What needs transcribing is the line with "2015. Addressing topics" and every line after it to the end of the records, exactly and alone, with no pictures.

**Data for processing:**
>>>

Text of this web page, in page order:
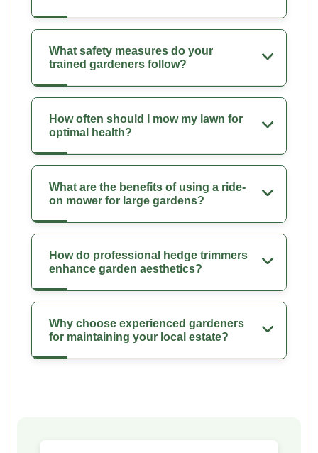
What safety measures do your
trained gardeners follow?
How often should I mow my lawn for
optimal health?
What are the benefits of using a ride-
on mower for large gardens?
How do professional hedge trimmers
enhance garden aesthetics?
Why choose experienced gardeners
for maintaining your local estate?
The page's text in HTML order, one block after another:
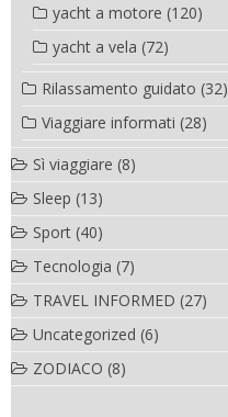
yacht a motore (120)
yacht a vela (72)
Rilassamento guidato (32)
Viaggiare informati (28)
Sì viaggiare (8)
Sleep (13)
Sport (40)
Tecnologia (7)
TRAVEL INFORMED (27)
Uncategorized (6)
ZODIACO (8)
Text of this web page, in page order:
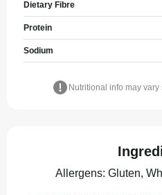
Dietary Fibre
Protein
Sodium
Nutritional info may
Allergens: Gluten,
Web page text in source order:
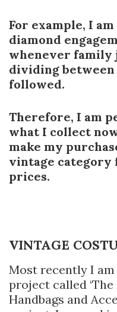
For example, I
diamond
whenever family
dividing between
followed.
Therefore, I am
what I collect
make my
vintage category
prices.
VINTAGE
Most recently I
project called
Handbags and
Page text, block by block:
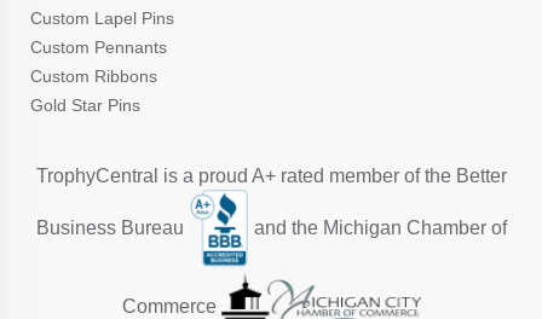
Custom Lapel Pins
Custom Pennants
Custom Ribbons
Gold Star Pins
TrophyCentral is a proud A+ rated member of the Better
Business Bureau and the Michigan Chamber of
Commerce
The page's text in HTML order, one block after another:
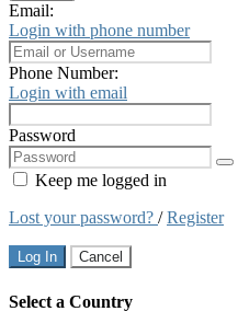
Email:
Login with phone number
Phone Number:
Login with email
Password
Keep me logged in
Lost your password? /Register
Log In Cancel
Select a Country
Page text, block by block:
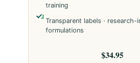
training
Transparent labels · research-
formulations
$34.95
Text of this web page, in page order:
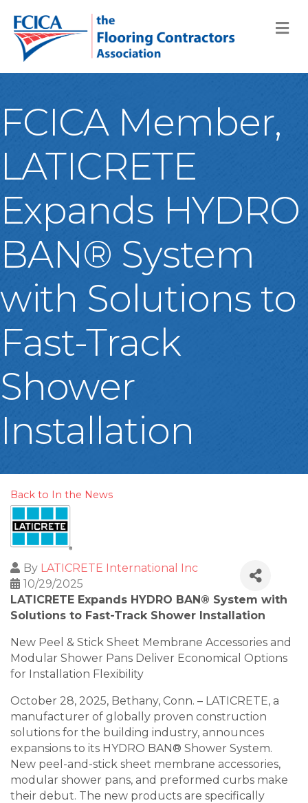
FCICA Member,
LATICRETE
Expands HYDRO
BAN® System
with Solutions to
Fast-Track
Shower
Installation
Back to In the News
By LATICRETE International Inc
10/29/2025
LATICRETE Expands HYDRO BAN® System with
Solutions to Fast-Track Shower Installation
New Peel & Stick Sheet Membrane Accessories and
Modular Shower Pans Deliver Economical Options
for Installation Flexibility
October 28, 2025, Bethany, Conn. – LATICRETE, a
manufacturer of globally proven construction
solutions for the building industry, announces
expansions to its HYDRO BAN® Shower System.
New peel-and-stick sheet membrane accessories,
modular shower pans, and preformed curbs make
their debut. The new products are specifically
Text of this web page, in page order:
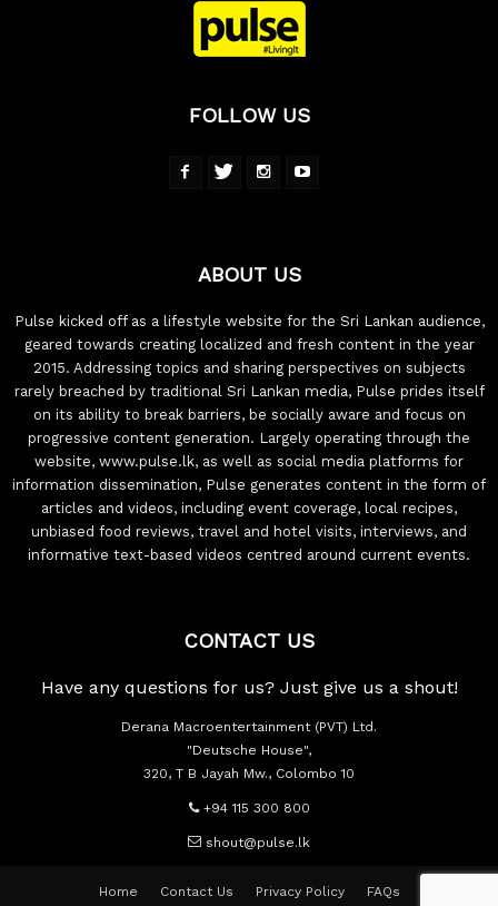
FOLLOW US
ABOUT US
Pulse kicked off as a lifestyle website for the Sri Lankan audience,
geared towards creating localized and fresh content in the year
2015. Addressing topics and sharing perspectives on subjects
rarely breached by traditional Sri Lankan media, Pulse prides itself
on its ability to break barriers, be socially aware and focus on
progressive content generation. Largely operating through the
website, www.pulse.lk, as well as social media platforms for
information dissemination, Pulse generates content in the form of
articles and videos, including event coverage, local recipes,
unbiased food reviews, travel and hotel visits, interviews, and
informative text-based videos centred around current events.
CONTACT US
Have any questions for us? Just give us a shout!
Derana Macroentertainment (PVT) Ltd.
"Deutsche House",
320, T B Jayah Mw., Colombo 10
+94 115 300 800
shout@pulse.lk
Home Contact Us Privacy Policy FAQs
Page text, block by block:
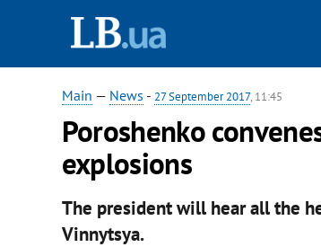
Main — News - 27 September 2017, 11:45
Poroshenko
explosions
The president will hear all the
Vinnytsya.
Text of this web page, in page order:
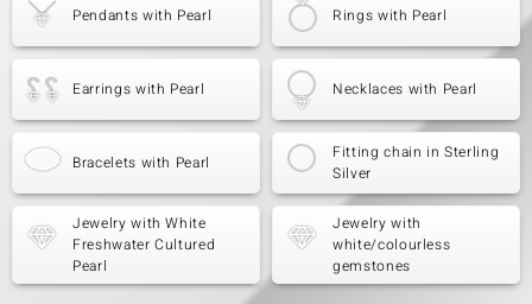
Pendants with Pearl Rings with Pearl
Earrings with Pearl Necklaces with Pearl
Bracelets with Pearl
Fitting chain in Sterling
Silver
Jewelry with White
Freshwater Cultured
Pearl
Jewelry with
white/colourless
gemstones

<<<

**Exercise answer:**
2015. Addressing topics and sharing perspectives on subjects
rarely breached by traditional Sri Lankan media, Pulse prides itself
on its ability to break barriers, be socially aware and focus on
progressive content generation. Largely operating through the
website, www.pulse.lk, as well as social media platforms for
information dissemination, Pulse generates content in the form of
articles and videos, including event coverage, local recipes,
unbiased food reviews, travel and hotel visits, interviews, and
informative text-based videos centred around current events.
CONTACT US
Have any questions for us? Just give us a shout!
Derana Macroentertainment (PVT) Ltd.
"Deutsche House",
320, T B Jayah Mw., Colombo 10
+94 115 300 800
shout@pulse.lk
Home Contact Us Privacy Policy FAQs
Page text, block by block:
Main — News - 27 September 2017, 11:45
Poroshenko
explosions
The president will hear all the
Vinnytsya.
Text of this web page, in page order:
Pendants with Pearl Rings with Pearl
Earrings with Pearl Necklaces with Pearl
Bracelets with Pearl
Fitting chain in Sterling
Silver
Jewelry with White
Freshwater Cultured
Pearl
Jewelry with
white/colourless
gemstones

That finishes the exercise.